*** Begin section ***
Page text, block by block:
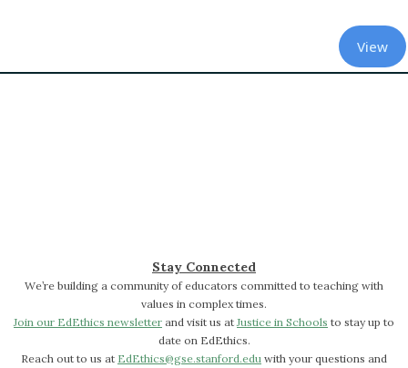
View
Stay Connected
We’re building a community of educators committed to teaching with
values in complex times.
Join our EdEthics newsletter and visit us atJustice in Schools to stay up to
date on EdEthics.
Reach out to us at EdEthics@gse.stanford.edu with your questions and
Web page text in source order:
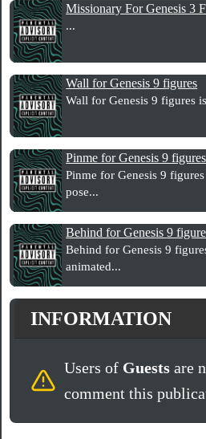
Missionary For Genesis 3
...
Wall for Genesis 9 figures
Wall for Genesis 9 figures
Pinme for Genesis 9 figures
Pinme for Genesis 9
pose...
Behind for Genesis 9
Behind for Genesis 9
animated...
INFORMATION
Users of Guestsare
comment this
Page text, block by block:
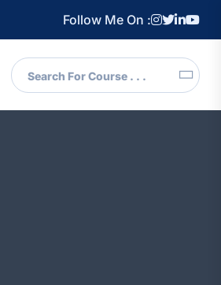
Follow Me On :
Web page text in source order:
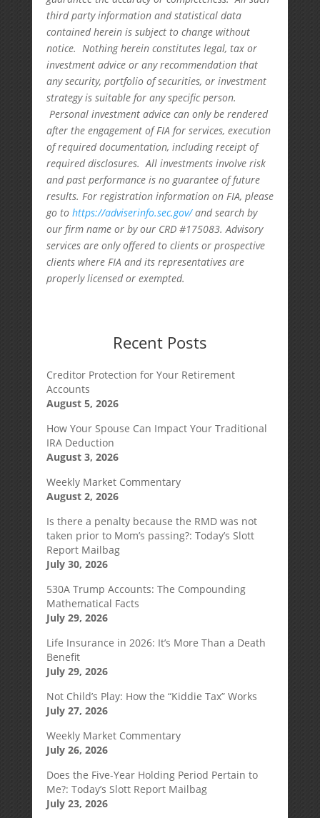
third party information and statistical data
contained herein is subject to change without
notice. Nothing herein constitutes legal, tax or
investment advice or any recommendation that
any security, portfolio of securities, or investment
strategy is suitable for any specific person.
Personal investment advice can only be rendered
after the engagement of FIA for services, execution
of required documentation, including receipt of
required disclosures. All investments involve risk
and past performance is no guarantee of future
results. For registration information on FIA, please
go to https://adviserinfo.sec.gov/and search by
our firm name or by our CRD #175083. Advisory
services are only offered to clients or prospective
clients where FIA and its representatives are
properly licensed or exempted.
Recent Posts
Creditor Protection for Your Retirement
Accounts
August 5, 2026
How Your Spouse Can Impact Your Traditional
IRA Deduction
August 3, 2026
Weekly Market Commentary
August 2, 2026
Is there a penalty because the RMD was not
taken prior to Mom’s passing?: Today’s Slott
Report Mailbag
July 30, 2026
530A Trump Accounts: The Compounding
Mathematical Facts
July 29, 2026
Life Insurance in 2026: It’s More Than a Death
Benefit
July 29, 2026
Not Child’s Play: How the “Kiddie Tax” Works
July 27, 2026
Weekly Market Commentary
July 26, 2026
Does the Five-Year Holding Period Pertain to
Me?: Today’s Slott Report Mailbag
July 23, 2026
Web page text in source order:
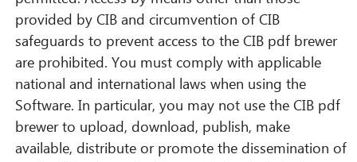
provided by CIB and circumvention of CIB
safeguards to prevent access to the CIB pdf brewer
are prohibited. You must comply with applicable
national and international laws when using the
Software. In particular, you may not use the CIB pdf
brewer to upload, download, publish, make
available, distribute or promote the dissemination of
*** End section ***
**DESCRIPTION OF THE TASK:** Only the pictures in the listing above get left out; print everything else exactly.

**ANSWER BOX:**
Page text, block by block:
View
Stay Connected
We’re building a community of educators committed to teaching with
values in complex times.
Join our EdEthics newsletter and visit us atJustice in Schools to stay up to
date on EdEthics.
Reach out to us at EdEthics@gse.stanford.edu with your questions and
Web page text in source order:
Missionary For Genesis 3
...
Wall for Genesis 9 figures
Wall for Genesis 9 figures
Pinme for Genesis 9 figures
Pinme for Genesis 9
pose...
Behind for Genesis 9
Behind for Genesis 9
animated...
INFORMATION
Users of Guestsare
comment this
Page text, block by block:
Follow Me On :
Web page text in source order:
third party information and statistical data
contained herein is subject to change without
notice. Nothing herein constitutes legal, tax or
investment advice or any recommendation that
any security, portfolio of securities, or investment
strategy is suitable for any specific person.
Personal investment advice can only be rendered
after the engagement of FIA for services, execution
of required documentation, including receipt of
required disclosures. All investments involve risk
and past performance is no guarantee of future
results. For registration information on FIA, please
go to https://adviserinfo.sec.gov/and search by
our firm name or by our CRD #175083. Advisory
services are only offered to clients or prospective
clients where FIA and its representatives are
properly licensed or exempted.
Recent Posts
Creditor Protection for Your Retirement
Accounts
August 5, 2026
How Your Spouse Can Impact Your Traditional
IRA Deduction
August 3, 2026
Weekly Market Commentary
August 2, 2026
Is there a penalty because the RMD was not
taken prior to Mom’s passing?: Today’s Slott
Report Mailbag
July 30, 2026
530A Trump Accounts: The Compounding
Mathematical Facts
July 29, 2026
Life Insurance in 2026: It’s More Than a Death
Benefit
July 29, 2026
Not Child’s Play: How the “Kiddie Tax” Works
July 27, 2026
Weekly Market Commentary
July 26, 2026
Does the Five-Year Holding Period Pertain to
Me?: Today’s Slott Report Mailbag
July 23, 2026
Web page text in source order:
provided by CIB and circumvention of CIB
safeguards to prevent access to the CIB pdf brewer
are prohibited. You must comply with applicable
national and international laws when using the
Software. In particular, you may not use the CIB pdf
brewer to upload, download, publish, make
available, distribute or promote the dissemination of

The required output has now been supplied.